Problem statement:
What needs reproducing is the run of lines in the data below starting at the line with "which sets numerous" and ending at the line with "fp-tcustomapplication.paramcount (398, 19)", both ends included. Copy it exactly, without pictures, and add nothing.

(Dataset excerpts)

=-=-=-=-=

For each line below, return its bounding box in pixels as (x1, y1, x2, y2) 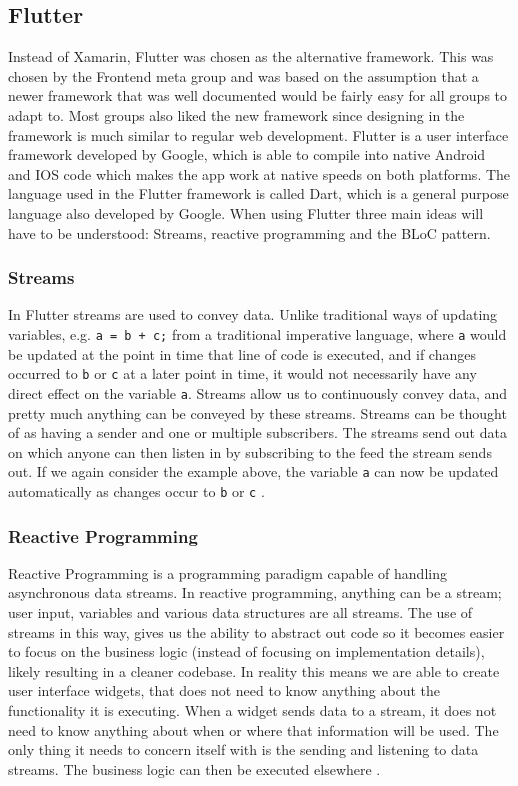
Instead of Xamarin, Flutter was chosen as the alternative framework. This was (8, 46, 494, 67)
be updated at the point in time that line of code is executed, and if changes (8, 343, 476, 364)
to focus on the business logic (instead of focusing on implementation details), (8, 641, 485, 662)
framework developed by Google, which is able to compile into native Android (8, 144, 486, 165)
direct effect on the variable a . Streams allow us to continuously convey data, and (8, 382, 508, 403)
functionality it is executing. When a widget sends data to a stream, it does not (8, 699, 497, 720)
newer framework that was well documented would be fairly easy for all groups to (8, 85, 507, 106)
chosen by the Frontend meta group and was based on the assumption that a (8, 65, 479, 86)
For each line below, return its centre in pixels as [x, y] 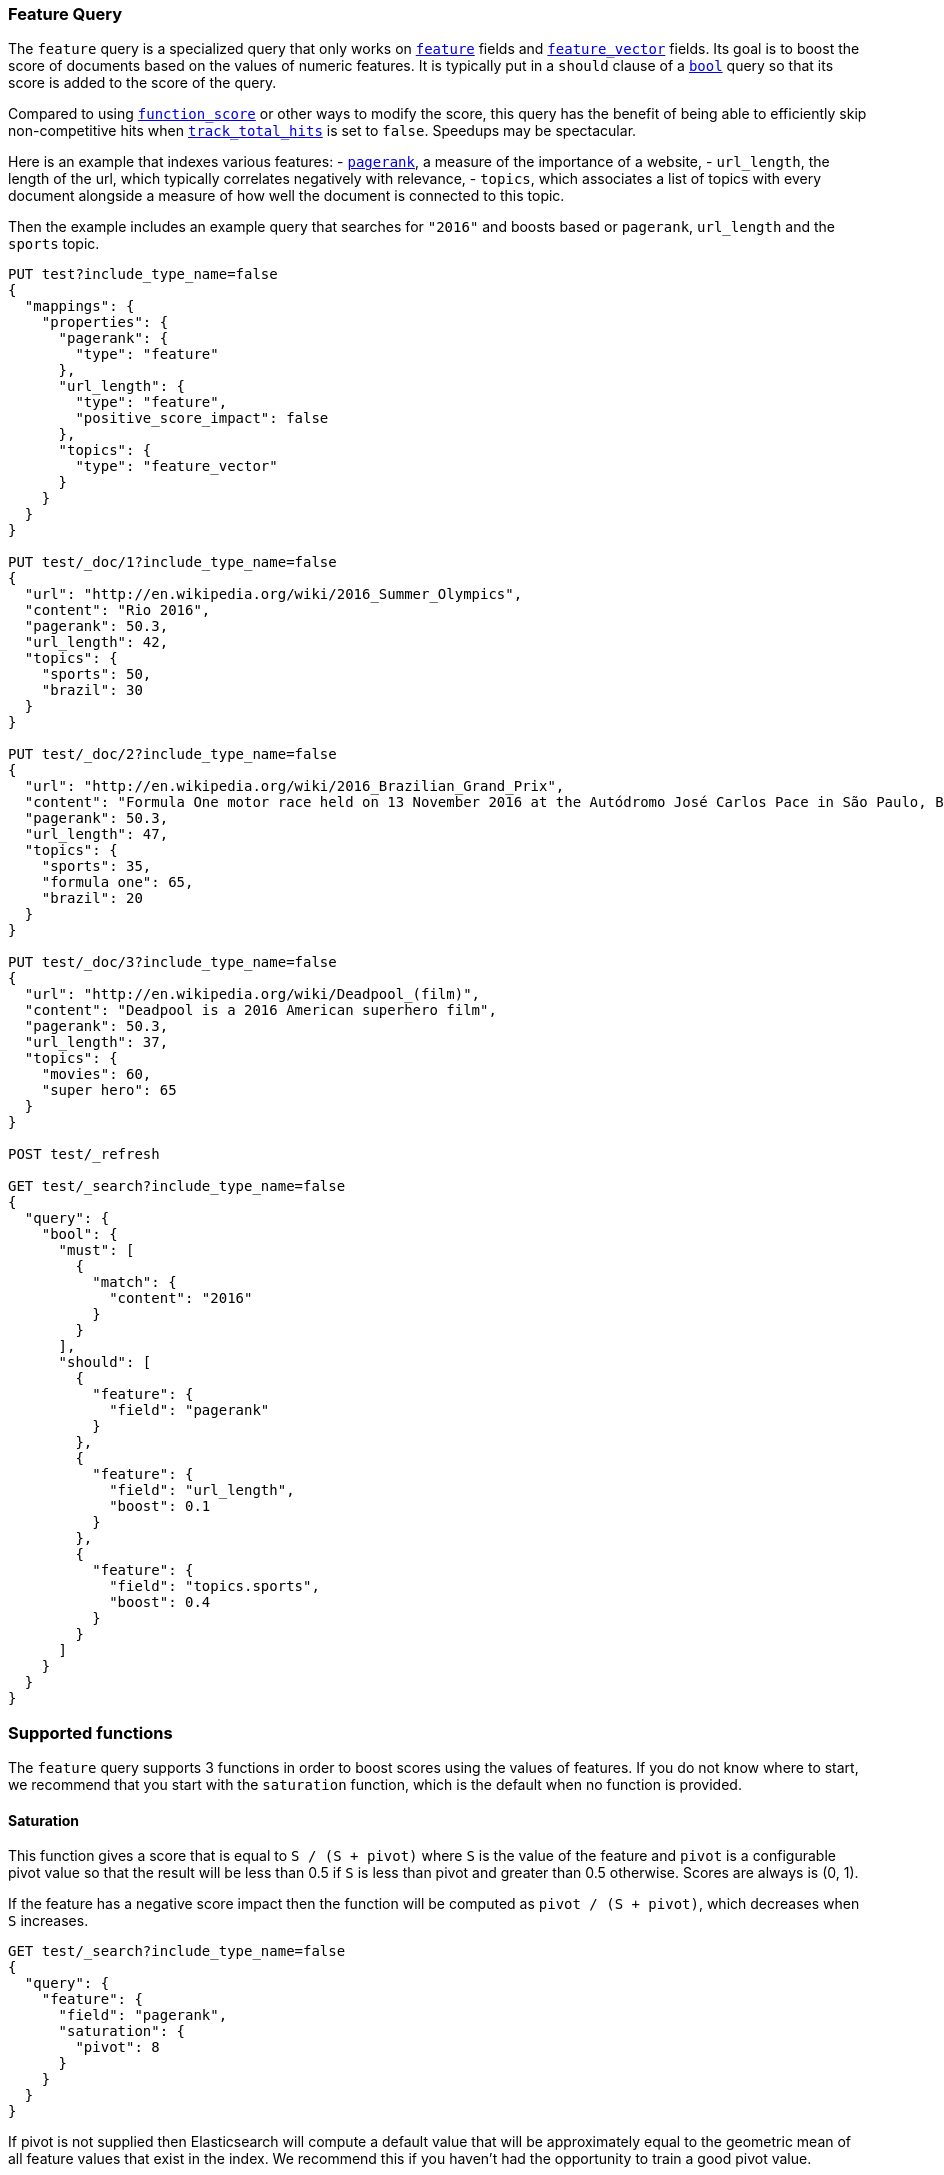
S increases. [48, 1921]
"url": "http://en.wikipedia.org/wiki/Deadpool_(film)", [252, 994]
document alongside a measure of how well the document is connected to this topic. [286, 196]
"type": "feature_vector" [176, 466]
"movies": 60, [96, 1074]
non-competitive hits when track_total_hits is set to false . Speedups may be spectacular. [322, 131]
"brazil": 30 [92, 690]
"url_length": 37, [96, 1042]
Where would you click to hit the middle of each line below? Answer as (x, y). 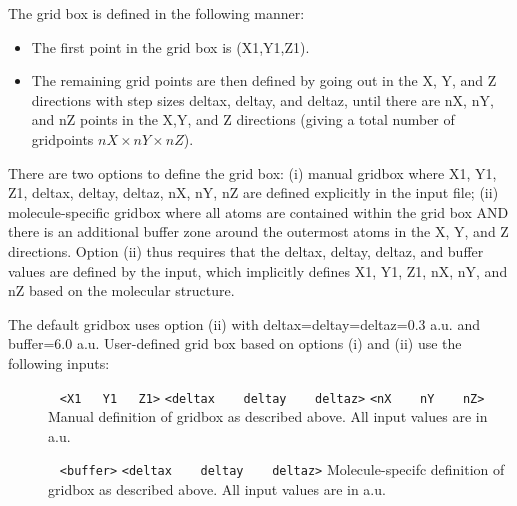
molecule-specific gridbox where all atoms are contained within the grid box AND (258, 211)
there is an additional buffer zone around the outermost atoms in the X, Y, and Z (258, 231)
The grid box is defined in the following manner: (156, 13)
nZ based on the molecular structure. (121, 290)
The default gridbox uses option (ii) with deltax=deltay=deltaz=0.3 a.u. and (244, 323)
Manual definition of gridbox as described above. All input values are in (268, 416)
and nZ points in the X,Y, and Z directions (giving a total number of (243, 119)
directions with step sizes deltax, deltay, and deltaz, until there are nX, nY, (262, 99)
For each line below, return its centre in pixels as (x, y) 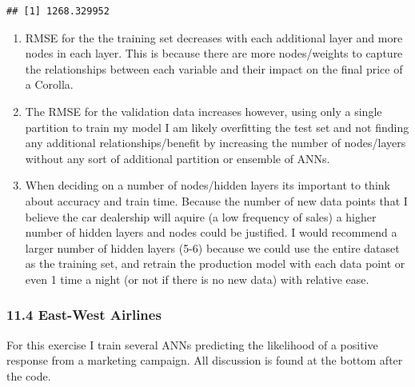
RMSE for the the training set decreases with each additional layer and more (214, 37)
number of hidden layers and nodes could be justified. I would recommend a (211, 232)
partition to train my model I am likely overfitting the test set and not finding (217, 127)
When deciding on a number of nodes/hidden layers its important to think (207, 185)
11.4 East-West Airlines (84, 315)
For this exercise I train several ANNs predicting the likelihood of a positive (192, 344)
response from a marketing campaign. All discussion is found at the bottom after (205, 360)
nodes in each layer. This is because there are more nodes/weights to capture (214, 53)
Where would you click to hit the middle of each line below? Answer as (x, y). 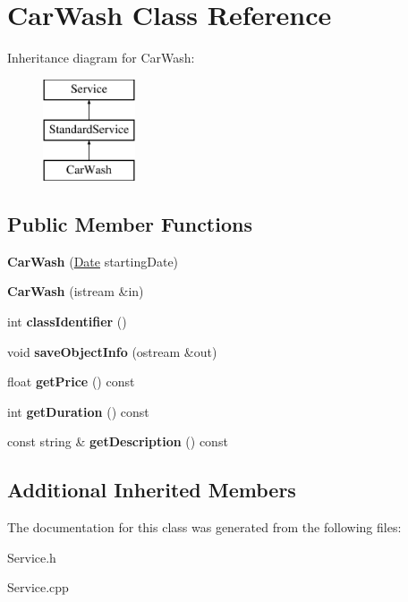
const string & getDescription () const (118, 441)
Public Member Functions (130, 224)
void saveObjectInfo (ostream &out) (112, 351)
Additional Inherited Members (152, 490)
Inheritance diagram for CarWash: (101, 58)
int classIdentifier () (67, 322)
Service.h (32, 557)
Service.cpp (38, 587)
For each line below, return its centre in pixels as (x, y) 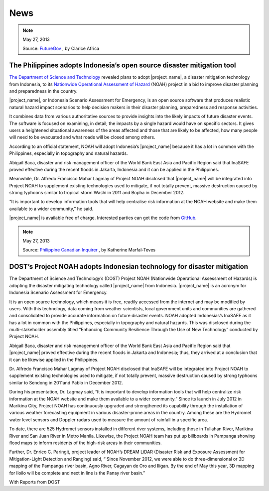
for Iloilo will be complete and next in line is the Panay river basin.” (77, 473)
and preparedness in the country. (43, 91)
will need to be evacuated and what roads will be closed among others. (82, 137)
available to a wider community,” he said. (51, 209)
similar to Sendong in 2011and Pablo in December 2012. (66, 382)
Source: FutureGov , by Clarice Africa (61, 49)
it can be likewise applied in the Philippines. (54, 360)
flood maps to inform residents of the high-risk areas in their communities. (85, 443)
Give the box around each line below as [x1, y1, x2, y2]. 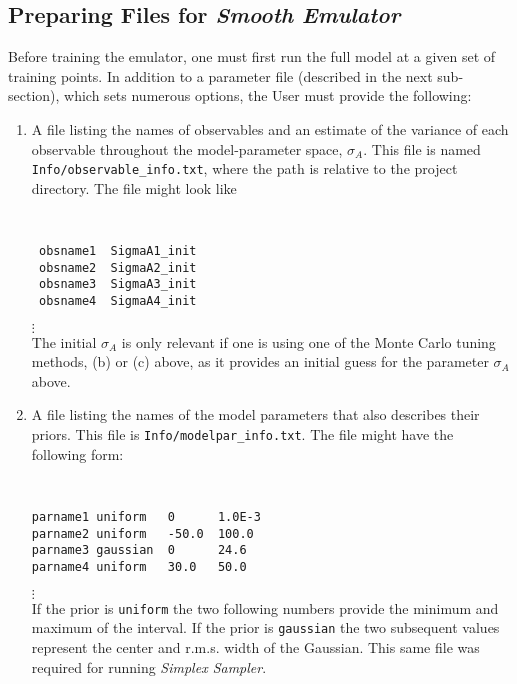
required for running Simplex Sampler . [31, 656, 267, 677]
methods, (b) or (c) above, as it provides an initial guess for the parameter [31, 351, 489, 372]
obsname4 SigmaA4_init [38, 294, 197, 309]
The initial [31, 331, 97, 352]
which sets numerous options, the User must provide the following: [64, 85, 472, 106]
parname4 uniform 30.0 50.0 [31, 559, 247, 574]
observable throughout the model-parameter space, [31, 138, 343, 159]
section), [8, 85, 60, 106]
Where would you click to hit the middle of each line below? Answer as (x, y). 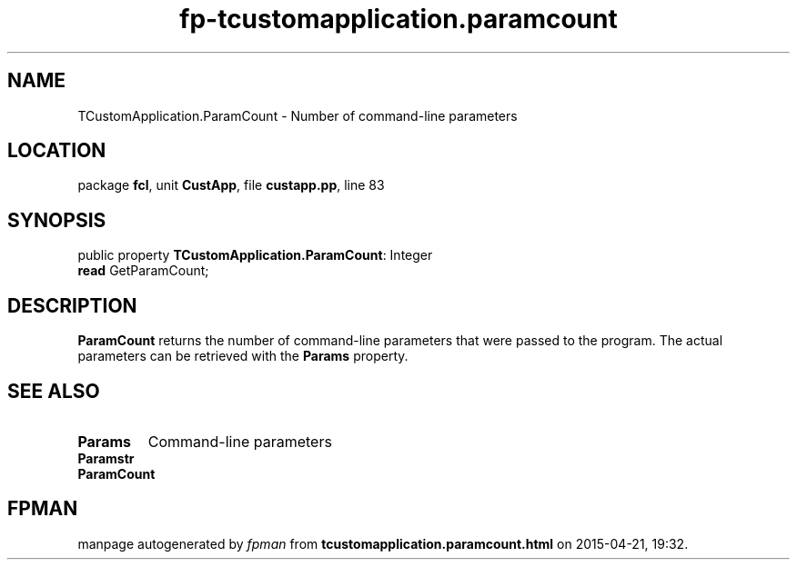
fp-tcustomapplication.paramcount (398, 19)
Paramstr (106, 458)
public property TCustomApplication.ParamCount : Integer (255, 255)
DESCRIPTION (72, 305)
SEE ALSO (54, 391)
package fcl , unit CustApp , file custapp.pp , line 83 (231, 185)
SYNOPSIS (57, 220)
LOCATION (57, 151)
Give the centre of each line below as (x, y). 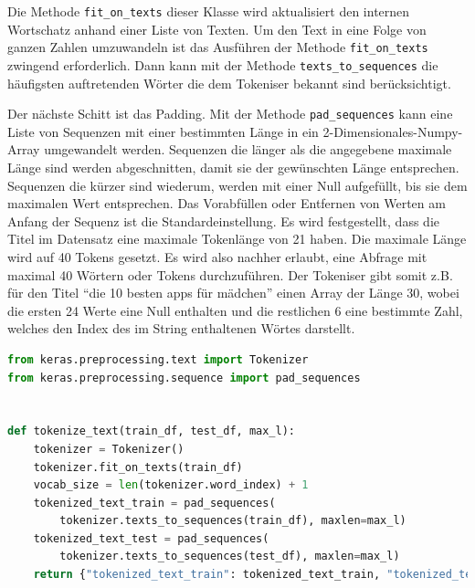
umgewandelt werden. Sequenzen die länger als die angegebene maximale (248, 149)
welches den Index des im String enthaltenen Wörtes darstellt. (181, 328)
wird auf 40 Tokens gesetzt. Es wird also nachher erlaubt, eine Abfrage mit (217, 256)
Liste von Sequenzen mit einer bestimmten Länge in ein (163, 131)
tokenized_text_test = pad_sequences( (151, 538)
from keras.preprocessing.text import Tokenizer (158, 359)
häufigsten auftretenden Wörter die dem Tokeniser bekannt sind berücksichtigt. (229, 83)
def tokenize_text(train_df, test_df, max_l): (151, 431)
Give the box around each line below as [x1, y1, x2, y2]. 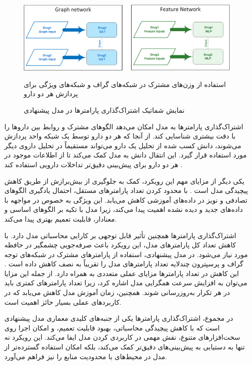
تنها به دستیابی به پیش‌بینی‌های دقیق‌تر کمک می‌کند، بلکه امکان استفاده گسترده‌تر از [4, 342, 245, 352]
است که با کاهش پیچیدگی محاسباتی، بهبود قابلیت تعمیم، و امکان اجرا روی [4, 322, 220, 332]
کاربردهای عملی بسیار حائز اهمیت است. [4, 296, 122, 307]
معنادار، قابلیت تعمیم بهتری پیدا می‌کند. [4, 213, 117, 224]
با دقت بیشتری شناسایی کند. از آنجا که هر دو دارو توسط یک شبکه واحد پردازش [4, 131, 235, 141]
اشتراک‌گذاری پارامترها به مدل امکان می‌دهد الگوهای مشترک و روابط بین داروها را [4, 121, 243, 131]
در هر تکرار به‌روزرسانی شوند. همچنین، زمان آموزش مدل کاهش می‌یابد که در [4, 287, 230, 297]
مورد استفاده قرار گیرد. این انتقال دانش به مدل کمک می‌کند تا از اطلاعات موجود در [4, 150, 247, 160]
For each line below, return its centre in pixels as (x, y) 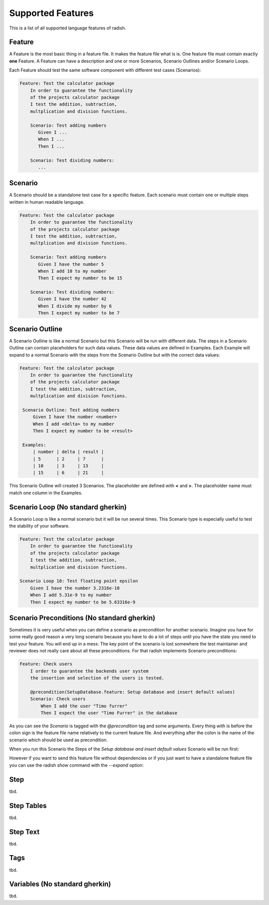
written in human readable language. (47, 202)
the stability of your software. (39, 526)
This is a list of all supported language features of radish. (68, 28)
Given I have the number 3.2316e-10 (75, 588)
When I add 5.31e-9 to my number (71, 595)
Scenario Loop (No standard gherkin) (68, 507)
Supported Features (52, 13)
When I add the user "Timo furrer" (84, 706)
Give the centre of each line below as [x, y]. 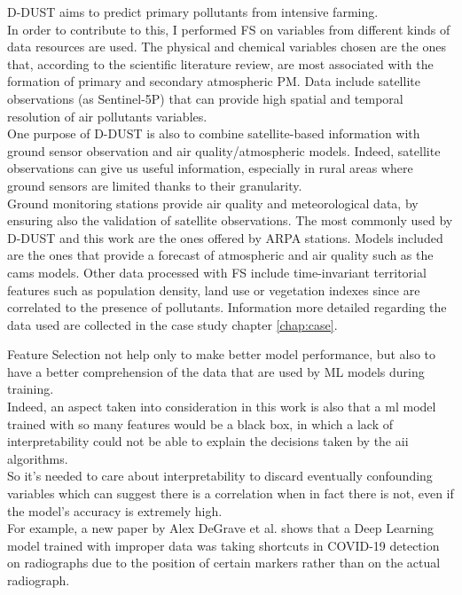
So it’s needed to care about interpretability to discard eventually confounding [220, 476]
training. [31, 389]
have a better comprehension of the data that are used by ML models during [216, 371]
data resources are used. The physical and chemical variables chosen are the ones [227, 47]
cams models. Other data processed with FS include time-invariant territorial [217, 272]
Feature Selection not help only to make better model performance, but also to [222, 354]
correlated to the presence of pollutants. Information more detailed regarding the [227, 307]
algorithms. [38, 458]
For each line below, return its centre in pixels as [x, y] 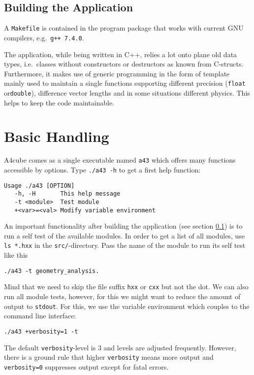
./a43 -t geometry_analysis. [52, 271]
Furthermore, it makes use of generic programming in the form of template [117, 73]
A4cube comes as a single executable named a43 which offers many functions [120, 160]
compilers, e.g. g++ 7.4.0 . [44, 37]
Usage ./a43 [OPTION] [39, 186]
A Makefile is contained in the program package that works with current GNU [124, 28]
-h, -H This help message [67, 194]
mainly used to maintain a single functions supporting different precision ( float [125, 83]
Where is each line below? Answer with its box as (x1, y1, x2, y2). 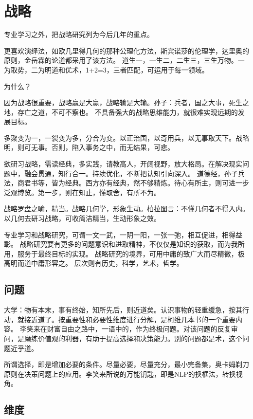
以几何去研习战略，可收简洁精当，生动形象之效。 (4, 213, 161, 223)
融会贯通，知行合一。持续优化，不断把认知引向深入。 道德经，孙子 (24, 168, 238, 178)
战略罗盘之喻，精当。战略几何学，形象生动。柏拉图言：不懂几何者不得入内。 (4, 203, 249, 214)
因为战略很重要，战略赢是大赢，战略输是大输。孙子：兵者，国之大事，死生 (4, 97, 242, 108)
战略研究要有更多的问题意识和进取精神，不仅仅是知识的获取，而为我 (19, 239, 238, 249)
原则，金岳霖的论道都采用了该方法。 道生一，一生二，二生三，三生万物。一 (4, 55, 245, 65)
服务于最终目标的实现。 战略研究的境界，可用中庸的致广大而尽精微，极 (17, 248, 245, 258)
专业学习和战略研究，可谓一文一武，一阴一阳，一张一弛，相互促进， (4, 229, 222, 239)
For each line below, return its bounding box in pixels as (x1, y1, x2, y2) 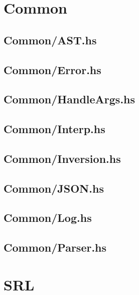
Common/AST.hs (4, 32, 97, 47)
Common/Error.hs (4, 62, 101, 77)
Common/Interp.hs (4, 121, 105, 137)
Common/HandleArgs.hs (4, 91, 135, 107)
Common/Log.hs (4, 210, 92, 225)
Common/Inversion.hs (4, 150, 121, 166)
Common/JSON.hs (4, 180, 104, 196)
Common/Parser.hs (4, 240, 107, 255)
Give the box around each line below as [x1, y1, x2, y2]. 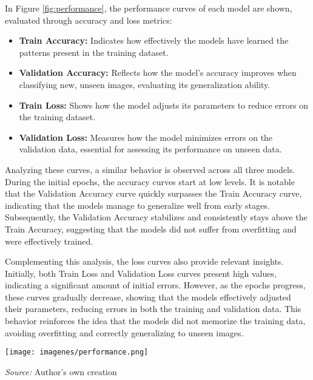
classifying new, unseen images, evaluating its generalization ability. [19, 78, 271, 90]
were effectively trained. [5, 234, 93, 247]
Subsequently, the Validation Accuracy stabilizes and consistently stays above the [5, 211, 308, 223]
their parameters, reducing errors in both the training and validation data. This [5, 302, 301, 315]
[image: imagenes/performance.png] [5, 348, 149, 357]
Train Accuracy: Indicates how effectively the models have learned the [19, 34, 289, 47]
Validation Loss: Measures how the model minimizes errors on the [19, 131, 273, 143]
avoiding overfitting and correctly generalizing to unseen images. [5, 326, 244, 339]
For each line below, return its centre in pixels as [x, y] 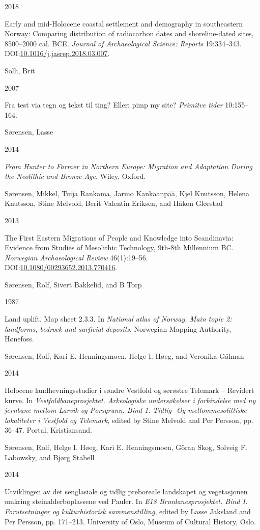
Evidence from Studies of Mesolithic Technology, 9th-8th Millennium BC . [119, 247]
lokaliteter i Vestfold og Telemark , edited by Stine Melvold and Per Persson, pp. [129, 420]
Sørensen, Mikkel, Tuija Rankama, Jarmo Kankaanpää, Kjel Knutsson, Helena [127, 193]
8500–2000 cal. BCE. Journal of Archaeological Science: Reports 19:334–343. [123, 43]
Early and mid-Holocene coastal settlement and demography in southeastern [124, 23]
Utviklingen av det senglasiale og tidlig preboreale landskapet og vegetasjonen [126, 491]
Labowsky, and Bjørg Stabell [50, 457]
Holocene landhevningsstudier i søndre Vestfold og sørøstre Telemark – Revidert [129, 390]
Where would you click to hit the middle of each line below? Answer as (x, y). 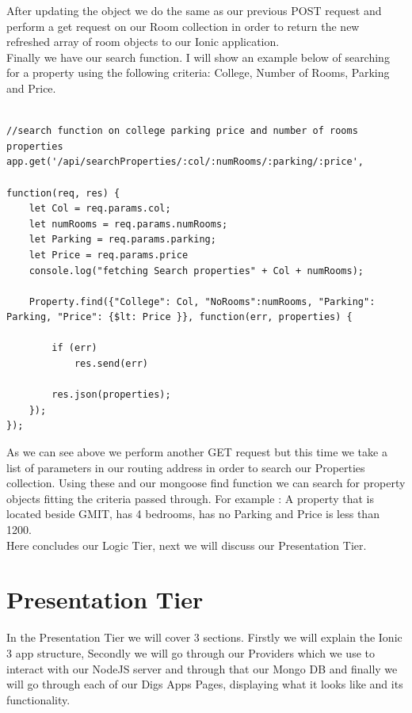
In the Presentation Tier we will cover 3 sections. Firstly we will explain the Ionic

=-=-=-=-=

Answer to the problem:
which sets numerous options, the User must provide the following: [64, 85, 472, 106]
parname4 uniform 30.0 50.0 [31, 559, 247, 574]
observable throughout the model-parameter space, [31, 138, 343, 159]
section), [8, 85, 60, 106]
Where would you click to hit the middle of each line below? Answer as (x, y). 
fp-tcustomapplication.paramcount (398, 19)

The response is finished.